------ PROVIDED RECORDS ------

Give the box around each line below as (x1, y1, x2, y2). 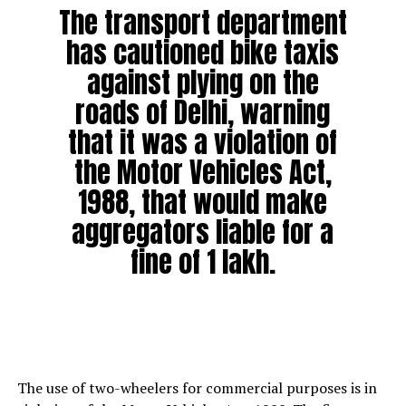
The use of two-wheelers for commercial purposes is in (16, 377, 377, 398)
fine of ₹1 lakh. (130, 240, 275, 283)
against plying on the (86, 61, 319, 103)
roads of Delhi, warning (75, 91, 331, 133)
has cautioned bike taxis (66, 31, 340, 73)
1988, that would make (78, 180, 328, 223)
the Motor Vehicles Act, (73, 150, 332, 193)
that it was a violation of (68, 121, 338, 163)
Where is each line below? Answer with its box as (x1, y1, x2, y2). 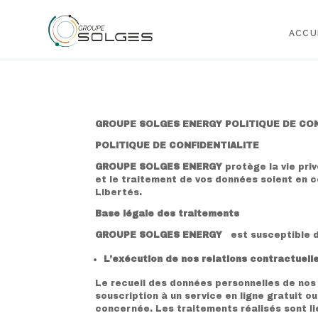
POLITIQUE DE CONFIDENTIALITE (95, 140, 260, 150)
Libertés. (95, 187, 143, 197)
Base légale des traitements (95, 208, 240, 219)
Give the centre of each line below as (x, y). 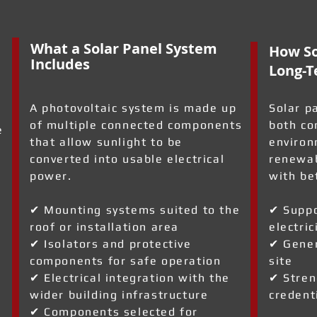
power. (51, 176)
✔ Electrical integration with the (130, 278)
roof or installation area (105, 227)
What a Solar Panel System (124, 48)
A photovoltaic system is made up (133, 108)
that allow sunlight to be (106, 142)
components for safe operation (126, 261)
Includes (60, 64)
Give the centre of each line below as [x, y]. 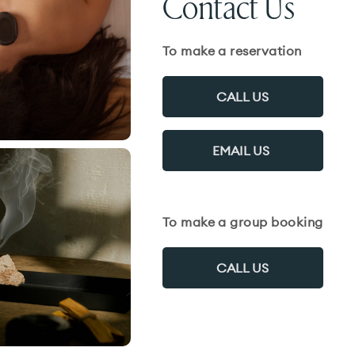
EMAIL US [243, 150]
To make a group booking [242, 221]
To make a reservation [232, 50]
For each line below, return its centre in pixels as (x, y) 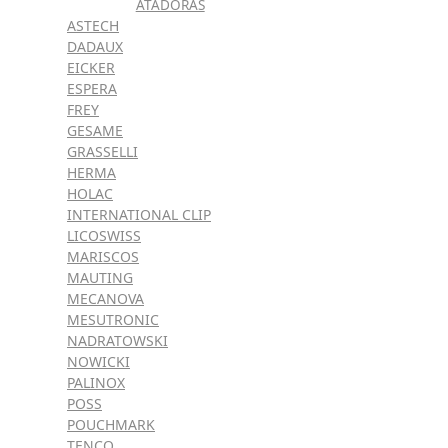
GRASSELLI (102, 151)
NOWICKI (98, 361)
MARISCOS (103, 256)
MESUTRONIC (113, 319)
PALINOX (96, 382)
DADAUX (95, 46)
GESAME (95, 130)
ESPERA (92, 88)
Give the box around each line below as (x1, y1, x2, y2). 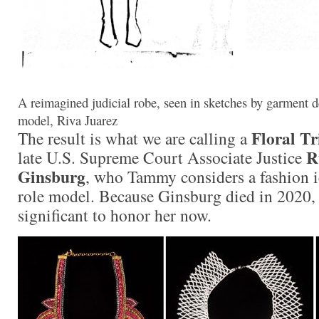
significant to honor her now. (18, 203, 211, 226)
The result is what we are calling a (18, 126, 251, 150)
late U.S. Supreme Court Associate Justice (18, 145, 306, 169)
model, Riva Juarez (18, 110, 117, 129)
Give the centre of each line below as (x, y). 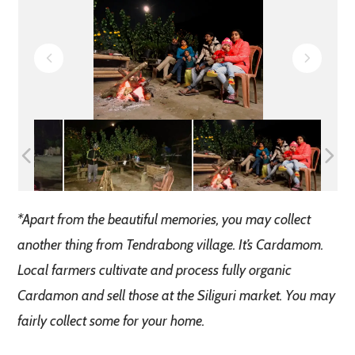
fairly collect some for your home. (111, 321)
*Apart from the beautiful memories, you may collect (164, 219)
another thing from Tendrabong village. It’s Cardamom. (171, 244)
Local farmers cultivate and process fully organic (155, 270)
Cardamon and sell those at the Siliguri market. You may (177, 295)
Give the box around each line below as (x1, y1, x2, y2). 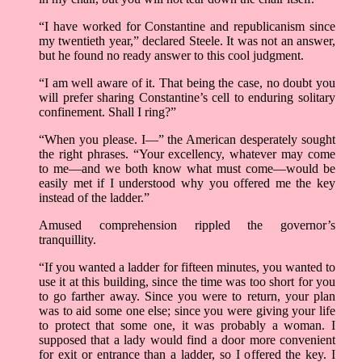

------

* PROBLEM TO WORK ON
Everything in the material except the pictures should be output verbatim.

* EXERCISE RESPONSE
Give the box around each line below as (x1, y1, x2, y2). 
The use of two-wheelers for commercial purposes is in (16, 377, 377, 398)
fine of ₹1 lakh. (130, 240, 275, 283)
against plying on the (86, 61, 319, 103)
roads of Delhi, warning (75, 91, 331, 133)
has cautioned bike taxis (66, 31, 340, 73)
1988, that would make (78, 180, 328, 223)
the Motor Vehicles Act, (73, 150, 332, 193)
that it was a violation of (68, 121, 338, 163)
Where is each line below? Answer with its box as (x1, y1, x2, y2). 
POLITIQUE DE CONFIDENTIALITE (95, 140, 260, 150)
Libertés. (95, 187, 143, 197)
Base légale des traitements (95, 208, 240, 219)
Give the centre of each line below as (x, y). 
power. (51, 176)
✔ Electrical integration with the (130, 278)
roof or installation area (105, 227)
What a Solar Panel System (124, 48)
A photovoltaic system is made up (133, 108)
that allow sunlight to be (106, 142)
components for safe operation (126, 261)
Includes (60, 64)
Give the centre of each line below as [x, y]. 
EMAIL US [243, 150]
To make a group booking [242, 221]
To make a reservation [232, 50]
For each line below, return its centre in pixels as (x, y) 
GRASSELLI (102, 151)
NOWICKI (98, 361)
MARISCOS (103, 256)
MESUTRONIC (113, 319)
PALINOX (96, 382)
DADAUX (95, 46)
GESAME (95, 130)
ESPERA (92, 88)
Give the box around each line below as (x1, y1, x2, y2). 
significant to honor her now. (18, 203, 211, 226)
The result is what we are calling a (18, 126, 251, 150)
late U.S. Supreme Court Associate Justice (18, 145, 306, 169)
model, Riva Juarez (18, 110, 117, 129)
Give the centre of each line below as (x, y). 
fairly collect some for your home. (111, 321)
*Apart from the beautiful memories, you may collect (164, 219)
another thing from Tendrabong village. It’s Cardamom. (171, 244)
Local farmers cultivate and process fully organic (155, 270)
Cardamon and sell those at the Siliguri market. You may (177, 295)
Give the box around each line below as (x1, y1, x2, y2). 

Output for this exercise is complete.